A faster method of rendering is also provided which draws the bounding boxes around the object and provides a single transparent overlay to indicate the segment mask.
This can be output with the following flag.
go run yolov5-seg.go -p rk3588 -r mask
For visualisation and debugging purposes the segmentation mask can also be dumped to an image.
go run yolov5-seg.go -p rk3588 -r dump
Model Segment Mask Size
The Rockchip examples are based on Models with an input tensor size of 640x640 with 3 channels (RGB).
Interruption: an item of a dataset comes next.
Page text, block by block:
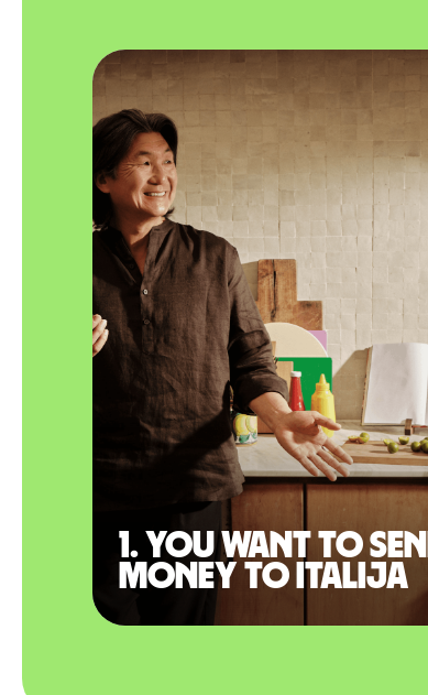
1. You want to
money to Italija

The output tensor for the segment mask size is 160x160.
If your Model has been trained with a different output segment mask size such as 320x320
you will need to pass those sizes to the YOLOv8SegParams.Prototype*
variables, eg:
// start with default COCO Parameters
yParams := postprocess.YOLOv5SegCOCOParams()
// Set your Models output mask size
yParams.PrototypeHeight = 320
yParams.PrototypeWeight = 320
// create YOLO Processor instance
yoloProcesser := postprocess.NewYOLOv5Seg(yParams)
Benchmarks
The following table shows a comparison of the benchmark results across the three distinct platforms.
Platform | Execution Time | Average Inference Time Per Image |
---|---|---|
rk3588 | 7.34s | 73.46ms |
rk3576 | 8.91s | 89.14ms |
rk3566 | 32.64s | 326.44ms |
Note that these examples are only using a single NPU core to run inference on. The results would be different when running a Pool of models using all NPU cores available. Secondly the Rock 4D (rk3576) has DDR5 memory versus the Rock 5B (rk3588) with slower DDR4 memory.
Background
This YOLOv5-seg example is a Go conversion of the C API example with improvements made to it inspired by Ultralytics Instance Segmentation.